The feces is stored in the rectum for a certain period and then the stored feces is eliminated from the body due to the contraction and relaxation of the anus. The exit of this waste material is regulated by the anal sphincter.
Defecation Reflex
Defecation is a combination of voluntary and involuntary processes that create enough force to remove waste material from the digestive system.
Learning Objectives
Describe the defecation reflex
Key Takeaways
Key Points
- The rectal ampulla acts as a temporary storage facility for the unneeded digestive material.
- A sufficient increase in fecal material in the rectum causes stretch receptors from the nervous system that are located in the rectal walls to trigger the contraction of rectal muscles, the relaxation of the internal anal sphincter, and an initial contraction of the skeletal muscle of the external sphincter.
- The relaxation of the internal anal sphincter causes a signal to be sent to the brain indicating an urge to defecate.
- If defecation is delayed for a prolonged period, the fecal matter may harden and autolyze, and result in constipation.
- Once the voluntary signal to defecate is sent back from the brain, the ano-rectal angle decreases, becoming almost straight, and the external anal sphincter relaxes. The rectum contracts and shortens in peristaltic waves, forcing fecal material out of the rectum and down through the anal canal.
Key Terms
- defecation: The act or process of voiding feces from the bowels.

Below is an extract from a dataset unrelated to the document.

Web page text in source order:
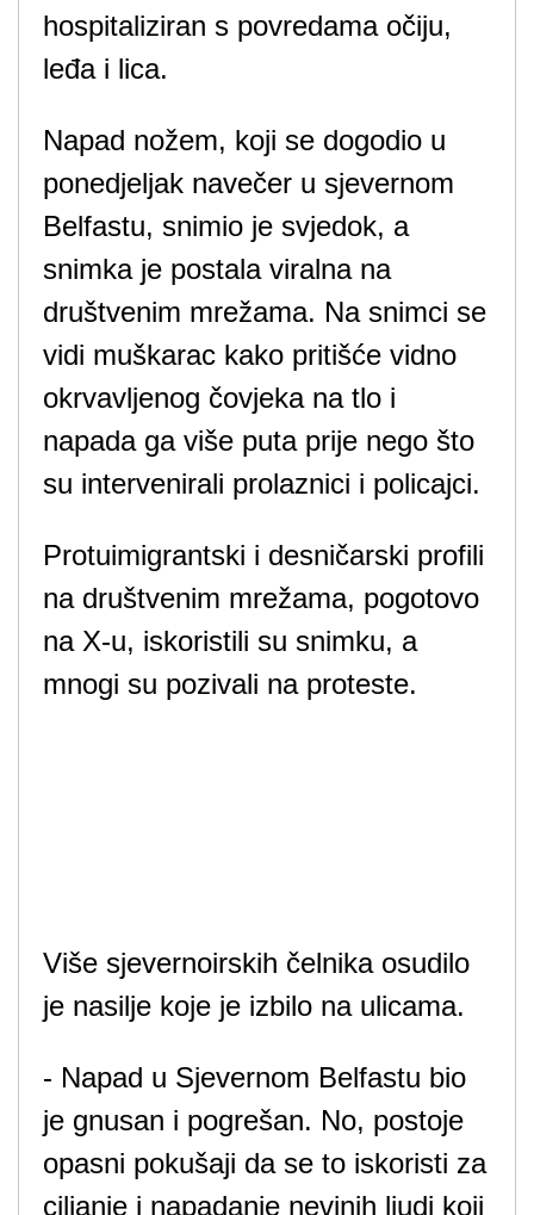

- rectum: The terminal part of the large intestine through which feces pass.
- anal canal: The terminal part of the large intestine, situated between the rectum and anus.
- constipation: A state of the bowels in which the evacuations are infrequent and difficult, or the intestines become filled with hardened feces.
- autolyze: To destroy itself; to be destroyed by its own enzymes.
Examples
Constipation is uncomfortable, but it may be a signal that your diet is deficient in fibrous foods (eat more fruits and vegetables) and that you are not drinking enough water, so laxatives are generally not the best way to treat it.
Defecation
For the adult human, the process of defecation is normally a combination of both voluntary and involuntary processes that create enough force to remove waste material from the digestive system.
The rectal ampulla acts as a temporary storage facility for the unneeded material. As additional fecal material enters the rectum, the rectal walls expand. A sufficient increase in fecal material in the rectum causes the stretch receptors from the nervous system, located in the rectal walls, to trigger the contraction of rectal muscles, the relaxation of the internal anal sphincter, and an initial contraction of the skeletal muscle of the external sphincter. The relaxation of the internal anal sphincter causes a signal to be sent to the brain indicating an urge to defecate.
If this urge is not acted upon, the material in the rectum is often returned to the colon by reverse peristalsis where more water is absorbed, thus temporarily reducing pressure and stretching within the rectum. The additional fecal material is stored in the colon until the next mass peristaltic movement of the transverse and descending colon. If defecation is delayed for a prolonged period, the fecal matter may harden and autolyze, resulting in constipation.
Once the voluntary signal to defecate is sent back from the brain, the final phase begins. The abdominal muscles contract (straining), causing the intra-abdominal pressure to increase. The perineal wall is lowered and causes the anorectal angle to decrease from 90 degrees to less than 15 degrees (almost straight), and the external anal sphincter relaxes.
The rectum now contracts and shortens in peristaltic waves, thus forcing fecal material out of the rectum and down through the anal canal. The internal and external anal sphincters, along with the puborectalis muscle, allow the feces to be passed by pulling the anus up and over the exiting feces in shortening and contracting actions.